Researchers have demonstrated the ability to accurately monitor the condition of an athlete's heart all throughout a marathon race in real time with the help of continuous electrocardiogram (ECG) surveillance and data transfer over the public mobile phone network, which can be used not only to monitor the endurance of athletes but also to make 'instantaneous diagnosis of potentially fatal rhythm disorders'.
Following trails in two marathon races, the investigators now describe online ECG surveillance as feasible and "a promising preventive concept". They explain in their first report of the technique how "in the case of life-threatening arrhythmias, the emergency services located along the running track could be alerted to take the runners at risk out of the race and start extended cardiologic diagnostics and treatment".
The investigators, from the Center for Cardiovascular Telemedicine, Charité-Universitätsmedizin in Berlin, present their results on Friday (31 October) at the first European Congress on e-Cardiology and e-Health, with a full report published today in the European Journal of Preventive Cardiology
Proof of the method's concept was achieved during two marathon races in Germany, in each of which five healthy runners (mean age 41.7 years) were equipped with a small ECG device and smart phone worn on the arm. Data transfer between the ECG monitor and phone was by Bluetooth technology. The ECG data were streamed from the device to the investigators' telemedicine centre in Berlin, where the data were monitored live and stored for later analysis.
During the trials all ten participants completed the two marathons without problems (in a mean time of 3h 37min) but there were differences in the quality of ECG streaming. In the first race, with more than 7000 runners and 150,000 spectators, there was virtually no accurate streaming from the ECG device because of errors in both the Bluetooth connection and connectivity of the phone to the mobile phone network.
New software to connect both devices was thus introduced for the second race six months later (with more than 15,000 runners and 300,000 spectators), and the athletes were asked to wear each device (ECG and smart phone) on the same arm. As a result of the changes, the quality of streaming ECG data was "excellent", with mean transfer time for an ECG wave complex measured at just 72 seconds.
Thus, on this second attempt feasibility was demonstrated in the two essential parameters: rapid transfer time of ECG data; and the continuity of ECG information between individual mobile phones and the medical centre.
Next on the agenda, say the investigators, is a miniaturised ECG device "to improve comfort and acceptance". And generally, they add, the system should ideally "be able to transmit ECG signals reliably, even under extreme conditions, such as running, with extensive body movements of the sweating athletes. Moreover, there should be no interruption in ECG data transfer within a mobile phone network, even under the condition of an extreme workload caused by thousands of mobile phone customers (athletes and spectators) allocated in a very limited geographical area".

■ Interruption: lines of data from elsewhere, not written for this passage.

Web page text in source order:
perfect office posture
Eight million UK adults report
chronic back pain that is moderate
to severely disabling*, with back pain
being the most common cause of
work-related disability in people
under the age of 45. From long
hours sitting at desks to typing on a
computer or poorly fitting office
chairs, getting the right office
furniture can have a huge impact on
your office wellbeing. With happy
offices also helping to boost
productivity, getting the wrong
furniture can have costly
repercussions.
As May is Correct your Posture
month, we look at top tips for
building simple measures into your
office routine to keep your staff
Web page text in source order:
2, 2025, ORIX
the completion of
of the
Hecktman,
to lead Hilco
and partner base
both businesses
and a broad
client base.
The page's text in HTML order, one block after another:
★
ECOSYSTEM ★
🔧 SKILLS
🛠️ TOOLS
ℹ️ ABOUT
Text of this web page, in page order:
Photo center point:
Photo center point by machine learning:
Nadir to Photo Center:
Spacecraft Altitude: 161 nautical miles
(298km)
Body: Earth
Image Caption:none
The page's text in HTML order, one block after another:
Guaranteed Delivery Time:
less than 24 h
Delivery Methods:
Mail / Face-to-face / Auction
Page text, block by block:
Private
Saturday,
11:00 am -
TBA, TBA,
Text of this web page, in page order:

As background to the study the investigators note that sudden cardiac death is rare - though not unknown - among marathon runners and other endurance athletes. In 2012 one 42-year-old runner died at the end of the London marathon, the event's second death in three years. All such tragic events are widely publicised - as in the case of UK soccer player Fabrice Muamba, whose heart stopped for 78 minutes during a televised game in 2012 - and raise inevitable questions about cardiovascular evaluation in endurance sports. In Italy, for example, the risk of sudden cardiac death is now considered so real that preparticipation screening (with ECG) is obligatory in all athletes and sports players.

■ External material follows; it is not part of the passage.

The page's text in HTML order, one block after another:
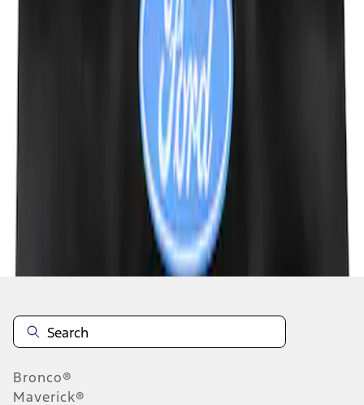
Disclosures
Bronco®
Maverick®
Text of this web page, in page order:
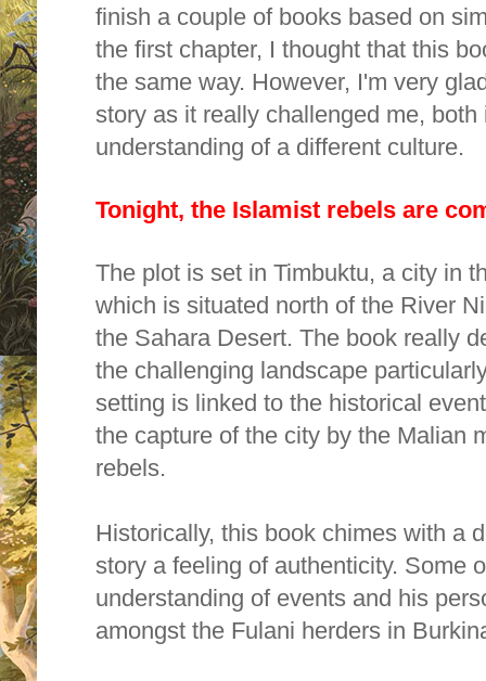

This study's principal investigator Professor Friedrich Köhler confirmed that the risk of sudden cardiac death in endurance running is indeed "low", citing a 2012 study in which the incidence of cardiac arrests was put at 0.54 per 100,000 runners. However, he added that preparticipation screening is not able to detect this risk with any certainty.
Now, for real time evaluation to step up from proof of concept to the practical level, there are still technical problems to solve. "First," said Professor Köhler, "we need a way to handle the monitoring of, say, a thousand runners. One solution could be some 'intelligent' IT middleware, which might identify and select all pathological ECG findings for further analysis in the telemedical centre. And second, if the system does signal an abnormal ECG, how do we identify that individual runner at risk among so many runners - and how do we alert the paramedics out on the course?"
Nevertheless, the two experiments reported today suggest that the concept works, and Professor Köhler indicated its high public health potential in other areas. "The marathon might be just a first indication for the continuous surveillance of vital parameters with mobile phone technology," he said. "There are opportunities in other endurance sports and even in other fields - perhaps in the drivers of high speed express trains."